Segment Start: TASK INPUTS

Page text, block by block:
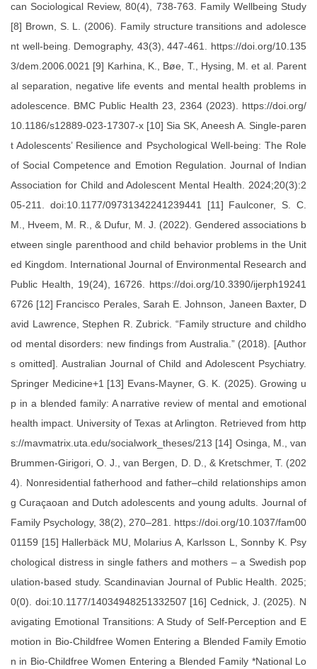
can Sociological Review, 80(4), 738-763. Family Wellbeing Study
[8] Brown, S. L. (2006). Family structure transitions and adolesce
nt well-being. Demography, 43(3), 447-461. https://doi.org/10.135
3/dem.2006.0021 [9] Karhina, K., Bøe, T., Hysing, M. et al. Parent
al separation, negative life events and mental health problems in
adolescence. BMC Public Health 23, 2364 (2023). https://doi.org/
10.1186/s12889-023-17307-x [10] Sia SK, Aneesh A. Single-paren
t Adolescents’ Resilience and Psychological Well-being: The Role
of Social Competence and Emotion Regulation. Journal of Indian
Association for Child and Adolescent Mental Health. 2024;20(3):2
05-211. doi:10.1177/09731342241239441 [11] Faulconer, S. C.
M., Hveem, M. R., & Dufur, M. J. (2022). Gendered associations b
etween single parenthood and child behavior problems in the Unit
ed Kingdom. International Journal of Environmental Research and
Public Health, 19(24), 16726. https://doi.org/10.3390/ijerph19241
6726 [12] Francisco Perales, Sarah E. Johnson, Janeen Baxter, D
avid Lawrence, Stephen R. Zubrick. “Family structure and childho
od mental disorders: new findings from Australia.” (2018). [Author
s omitted]. Australian Journal of Child and Adolescent Psychiatry.
Springer Medicine+1 [13] Evans-Mayner, G. K. (2025). Growing u
p in a blended family: A narrative review of mental and emotional
health impact. University of Texas at Arlington. Retrieved from http
s://mavmatrix.uta.edu/socialwork_theses/213 [14] Osinga, M., van
Brummen-Girigori, O. J., van Bergen, D. D., & Kretschmer, T. (202
4). Nonresidential fatherhood and father–child relationships amon
g Curaçaoan and Dutch adolescents and young adults. Journal of
Family Psychology, 38(2), 270–281. https://doi.org/10.1037/fam00
01159 [15] Hallerbäck MU, Molarius A, Karlsson L, Sonnby K. Psy
chological distress in single fathers and mothers – a Swedish pop
ulation-based study. Scandinavian Journal of Public Health. 2025;
0(0). doi:10.1177/14034948251332507 [16] Cednick, J. (2025). N
avigating Emotional Transitions: A Study of Self-Perception and E
motion in Bio-Childfree Women Entering a Blended Family Emotio
n in Bio-Childfree Women Entering a Blended Family *National Lo

Segment End: TASK INPUTS

WHAT YOU WILL DO
What are the lines, exactly as written above, from the line with "avid Lawrence, Stephen" to the line with "chological distress in", both included? Output only those.

ANSWER BOX
avid Lawrence, Stephen R. Zubrick. “Family structure and childho
od mental disorders: new findings from Australia.” (2018). [Author
s omitted]. Australian Journal of Child and Adolescent Psychiatry.
Springer Medicine+1 [13] Evans-Mayner, G. K. (2025). Growing u
p in a blended family: A narrative review of mental and emotional
health impact. University of Texas at Arlington. Retrieved from http
s://mavmatrix.uta.edu/socialwork_theses/213 [14] Osinga, M., van
Brummen-Girigori, O. J., van Bergen, D. D., & Kretschmer, T. (202
4). Nonresidential fatherhood and father–child relationships amon
g Curaçaoan and Dutch adolescents and young adults. Journal of
Family Psychology, 38(2), 270–281. https://doi.org/10.1037/fam00
01159 [15] Hallerbäck MU, Molarius A, Karlsson L, Sonnby K. Psy
chological distress in single fathers and mothers – a Swedish pop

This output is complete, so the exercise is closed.